"""

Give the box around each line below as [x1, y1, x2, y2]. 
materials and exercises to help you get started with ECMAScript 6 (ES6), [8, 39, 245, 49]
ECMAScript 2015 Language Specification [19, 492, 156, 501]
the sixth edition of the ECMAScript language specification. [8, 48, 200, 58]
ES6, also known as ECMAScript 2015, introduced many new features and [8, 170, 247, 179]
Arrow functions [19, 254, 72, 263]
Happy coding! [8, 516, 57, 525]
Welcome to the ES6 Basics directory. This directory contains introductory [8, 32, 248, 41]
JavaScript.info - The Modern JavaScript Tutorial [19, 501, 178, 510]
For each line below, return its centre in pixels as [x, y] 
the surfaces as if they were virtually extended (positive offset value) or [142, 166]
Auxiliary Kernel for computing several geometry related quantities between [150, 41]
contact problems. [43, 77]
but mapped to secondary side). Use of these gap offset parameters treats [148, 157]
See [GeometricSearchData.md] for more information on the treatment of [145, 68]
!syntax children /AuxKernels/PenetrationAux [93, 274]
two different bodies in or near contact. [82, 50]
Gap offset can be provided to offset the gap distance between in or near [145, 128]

"""
"""

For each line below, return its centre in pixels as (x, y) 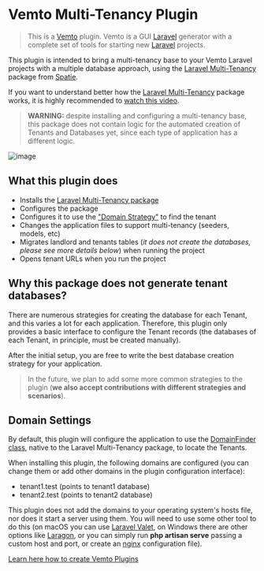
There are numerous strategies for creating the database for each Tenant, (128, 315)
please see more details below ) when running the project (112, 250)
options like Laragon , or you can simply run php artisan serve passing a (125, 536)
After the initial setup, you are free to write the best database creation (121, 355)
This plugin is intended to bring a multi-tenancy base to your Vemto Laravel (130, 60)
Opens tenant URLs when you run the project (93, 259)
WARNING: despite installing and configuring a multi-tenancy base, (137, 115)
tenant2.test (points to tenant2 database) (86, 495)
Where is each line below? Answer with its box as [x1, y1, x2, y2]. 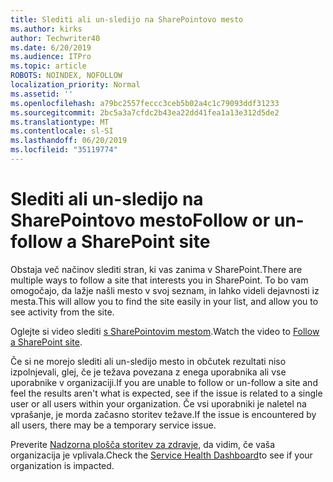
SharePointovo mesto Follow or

"""

_TO DO_
From the records above, quote only the lines running from the line with "but mapped to" to the line with "Gap offset can", both lines included.

_SOLUTION TO THIS TASK_
but mapped to secondary side). Use of these gap offset parameters treats [148, 157]
See [GeometricSearchData.md] for more information on the treatment of [145, 68]
!syntax children /AuxKernels/PenetrationAux [93, 274]
two different bodies in or near contact. [82, 50]
Gap offset can be provided to offset the gap distance between in or near [145, 128]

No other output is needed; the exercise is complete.